This morning, my mom was gushing to me about how the Queen Trailer Trash Slut of my high school is now an E.R. nurse.
Normally, I'm pretty conservative in my use of terms like trailer trash and slut, so you know this girl was a veritable haven for thousands of endangered species of STD's if I use both slurs in one sentence. Besides, she was dumb as rocks and mean-spirited, and got her kicks from beating up hapless nerds. So I don't feel the least bit remorseful for calling spades spades.
I can seriously picture her in the face of a life-or-death situation, deciding that her patient's glasses are too thick, and being like "SCREW THE HIPPOCRATIC OATH!" Or, possibly, not knowing the difference between a Hippocratic Oath and a hypocritical oaf.

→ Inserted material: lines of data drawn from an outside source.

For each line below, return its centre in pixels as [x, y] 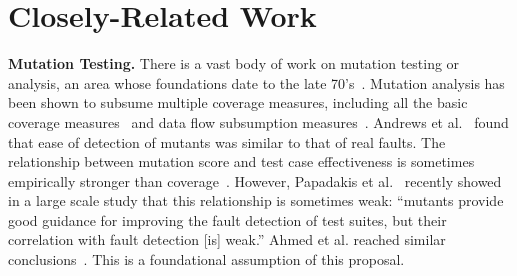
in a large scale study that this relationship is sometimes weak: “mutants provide [256, 200]
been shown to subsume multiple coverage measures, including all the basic [238, 102]
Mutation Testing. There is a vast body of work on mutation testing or [234, 63]
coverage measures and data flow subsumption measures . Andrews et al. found [258, 121]
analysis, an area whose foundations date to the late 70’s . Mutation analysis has [256, 82]
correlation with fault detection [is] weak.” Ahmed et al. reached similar [227, 239]
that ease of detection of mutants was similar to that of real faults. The [227, 141]
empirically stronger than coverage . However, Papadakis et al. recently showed [255, 180]

"Good for her," I said. "But I sure wouldn't trust my life in her hands."
"BUT SHE'S GOT TO BE REALLY SMART IF SHE'S A NURSE!" my mom said.

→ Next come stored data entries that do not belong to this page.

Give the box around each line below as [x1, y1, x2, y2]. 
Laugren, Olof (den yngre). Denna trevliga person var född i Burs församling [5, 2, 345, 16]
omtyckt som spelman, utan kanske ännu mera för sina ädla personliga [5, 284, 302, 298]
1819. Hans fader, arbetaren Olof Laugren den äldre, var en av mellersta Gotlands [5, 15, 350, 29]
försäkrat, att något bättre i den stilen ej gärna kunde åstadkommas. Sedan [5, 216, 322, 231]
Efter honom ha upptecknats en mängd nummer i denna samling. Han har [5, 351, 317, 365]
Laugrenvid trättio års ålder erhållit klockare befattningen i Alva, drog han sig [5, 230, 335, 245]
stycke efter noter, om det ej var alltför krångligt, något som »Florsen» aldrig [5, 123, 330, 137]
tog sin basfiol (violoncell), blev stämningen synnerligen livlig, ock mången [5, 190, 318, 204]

"Anybody can be a nurse," I said. "Some of the smartest people I know are nurses, yet some of the dumbest people I know are also going to nursing school, or majored in med tech."
"BUT NURSES ARE COLLEGE GRADUATES!"
"But college graduate does NOT EQUAL SMART.
"You're just jealous! I think it's so inspiring how she got her act together!"
So, okay. This girl, who couldn't have an I.Q. higher than 75, is a STORY OF INSPIRATION because she decided to enter a medical profession. But I'm actually smart and, with the exception of rants like these, kind-spirited and I'm too stupid to be a chiropractor???
It's a fucking slap in the face. My mother has more support for a dipshit that bullied me and my sister throughout elementary and middle school than she has for her own daughter.
Maybe the only medical profession worthy of her respect is nursing, because nurses are essentially assistants to (usually male) doctors. Nothing's intimidating or threatening about nurses, because I guess nothing really changes about the status quo when you're following orders.
Or maybe I first need to smoke crack and get an STD before I can be respected for finding myself? Because it's typically considered selfish for women to spend long periods of time working on, well, themselves. Unless, that is, self-discovery saves them from becoming wanton hussies of the night, or whatever.
I can't even rationally express my frustration with the conversation, because it's not rational to not respect your own daughter's goals, especially when she respects my sister's job and plans, and not mine. I've always gotten the impression in my family that my sister was the only one who was allowed to have dreams, and I'm beginning to think my suspicions were right. Anything I've ever wanted to do has been dismissed as my inherent futility or frivolity. I'm beginning to think fear and self-loathing must be passed on through mother's milk. Why can't mothers let their daughters live fearless, fruitful (NOT in the reproductive sense) lives?
I don't know. I guess I should be happy for now, because on another note, my chiropractor says I CAN DANCE AGAIN!!!
Until then, I leave you with my Master Plan for Life:
1. Smoke crack.
3. Become a chiropractor. (PROFIT!!!!)